Matthew 12:34-37 says it this way:
"'...For the mouth speaks out of that which fills the heart. The good man brings out of his good treasure what is good; and the evil man brings out of his evil treasure what is evil. But I tell you that every careless word that people speak, they shall give an accounting for it in the day of
judgment. For by your words you will be justified, and by your words you will be condemned."'

What a standard God holds us to--"every careless word." What He is saying is every spoken word is very important for it reveals something about our inner hearts and minds, even that which is outside of conscious awareness. Every word is a window into one's soul, the essence of the person. Scary, huh? Yet, for those who deeply want to know themselves this is a main road of travel leading to the sure destination of self-understanding.

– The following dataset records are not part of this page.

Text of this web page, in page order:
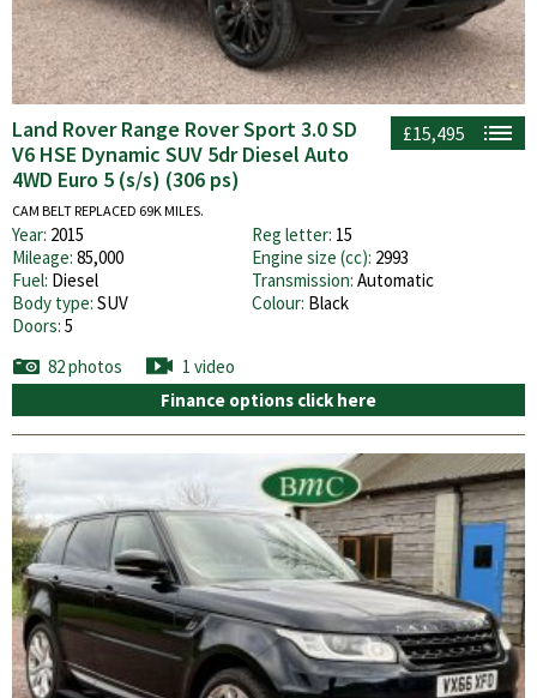
£15,495
Land Rover Range Rover Sport 3.0 SD
V6 HSE Dynamic SUV 5dr Diesel Auto
4WD Euro 5 (s/s) (306 ps)
CAM BELT REPLACED 69K MILES.
Year: 2015 Reg letter: 15
Mileage: 85,000 Engine size (cc): 2993
Fuel: Diesel Transmission: Automatic
Body type: SUV Colour: Black
Doors: 5
82 photos
1 video
Finance options click here
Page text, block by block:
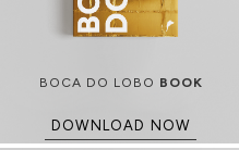
BOCA DO LOBO BOOK
DOWNLOAD NOW
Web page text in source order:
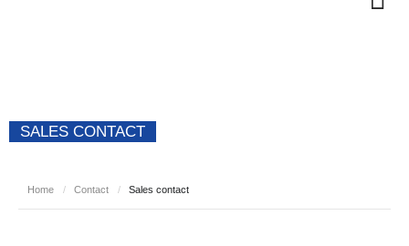
SALES CONTACT
Home / Contact / Sales contact
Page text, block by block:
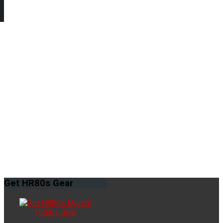
Get HR80s Gear
HR80s Gear
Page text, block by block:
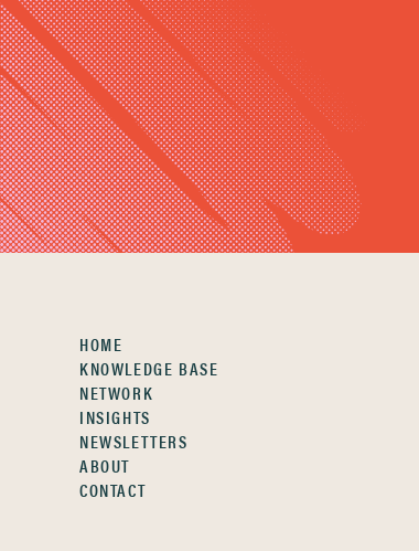
HOME
KNOWLEDGE BASE
NETWORK
INSIGHTS
NEWSLETTERS
ABOUT
CONTACT
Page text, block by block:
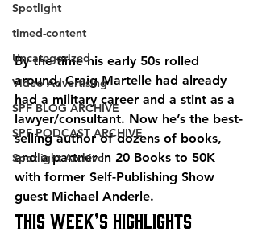
Spotlight
timed-content
Uncategorized
Video Advertising
SPF BLOG ARCHIVE
SPF PODCAST ARCHIVE
Spotlight Archive
By the time his early 50s rolled
around, Craig Martelle had already
had a military career and a stint as a
lawyer/consultant. Now he’s the best-
selling author of dozens of books,
and a partner in 20 Books to 50K
with former Self-Publishing Show
guest Michael Anderle.
This week’s highlights
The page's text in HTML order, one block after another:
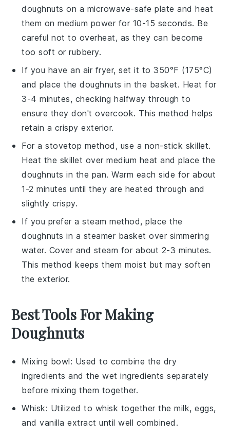
doughnuts on a microwave-safe plate and heat
them on medium power for 10-15 seconds. Be
careful not to overheat, as they can become
too soft or rubbery.
If you have an air fryer, set it to 350°F (175°C)
and place thedoughnuts in the basket. Heat for
3-4 minutes, checking halfway through to
ensure they don't overcook. This method helps
retain a crispy exterior.
For a stovetop method, use a non-stick skillet.
Heat the skillet over medium heat and place the
doughnuts in the pan. Warm each side for about
1-2 minutes until they are heated through and
slightly crispy.
If you prefer a steam method, place the
doughnuts in a steamer basket over simmering
water. Cover and steam for about 2-3 minutes.
This method keeps them moist but may soften
the exterior.
Best Tools For Making
Doughnuts
Mixing bowl: Used to combine the dry
ingredients and the wet ingredients separately
before mixing them together.
Whisk: Utilized to whisk together the milk, eggs,
and vanilla extract until well combined.
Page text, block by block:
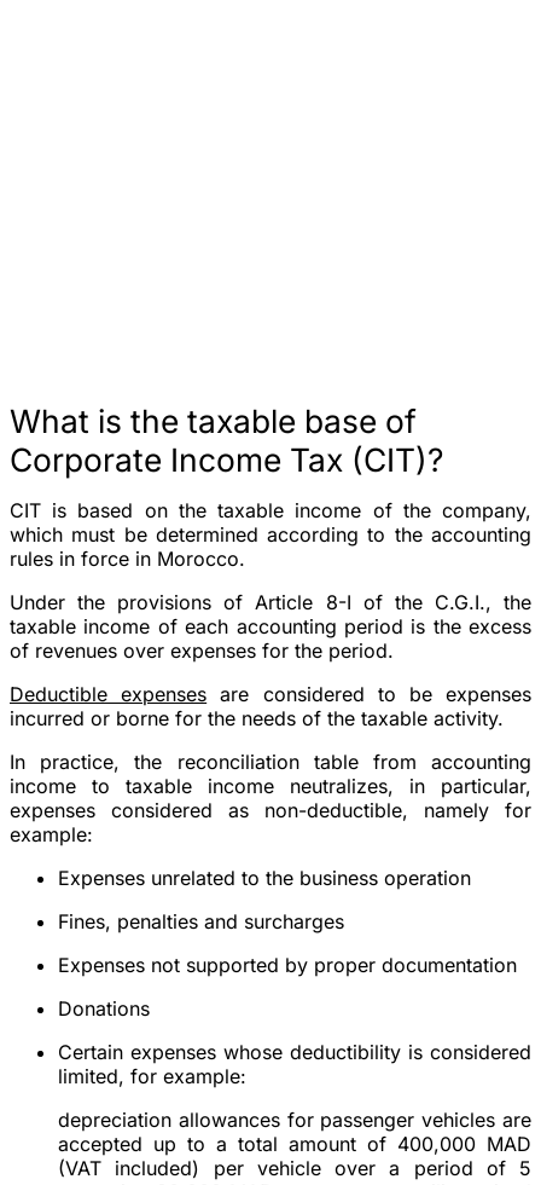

"Every careless word" also implies that we can and need to carefully listen to every single word people say and not quickly or prematurely dismiss their words as only a "slip of the tongue." We can trust that every word reveals some part of the heart. For example, on the presidential campaign trail Senator Obama revealed to Joe the plumber that he didn't want to (yet, going to) penalize the rich, but that "spreading the wealth is good for everybody." In an unprepared moment he unwittingly allowed us to see what is in his heart--a socialist philosophy, at the least.

Insight-oriented therapists, like myself, say we need to listen with a third ear. It means we are looking beyond the spoken words to intended meanings, conscious or not, and saying what has not been said. To illustrate, a woman who says her husband is selfish can mean several things. "Selfish" may be an accurate descriptor, but one other possible understanding is, "I feel rejected because he doesn't give me the time of day." If she has a history of being neglected or abandoned in her relationships, then the third ear has picked up an accurate and important interpretation. To properly discern, first listen to the spoken words and then evaluate what underlies the words by watching nonverbal communication and searching a person's history. When you find matches and consistences in two of these areas, you can have reasonable confidence in the accuracy of your view; in three of these areas, you can be very confident.

We all need to practice listening to every actual and intended word coming from ourselves and others, especially those close to us. Doing so helps us check out our beliefs about them, assist in identifying thoughts and feelings and deepen all our relationships. All of us want to be understood and most of us value self-understanding. We fear and treasure those who have this developed ability.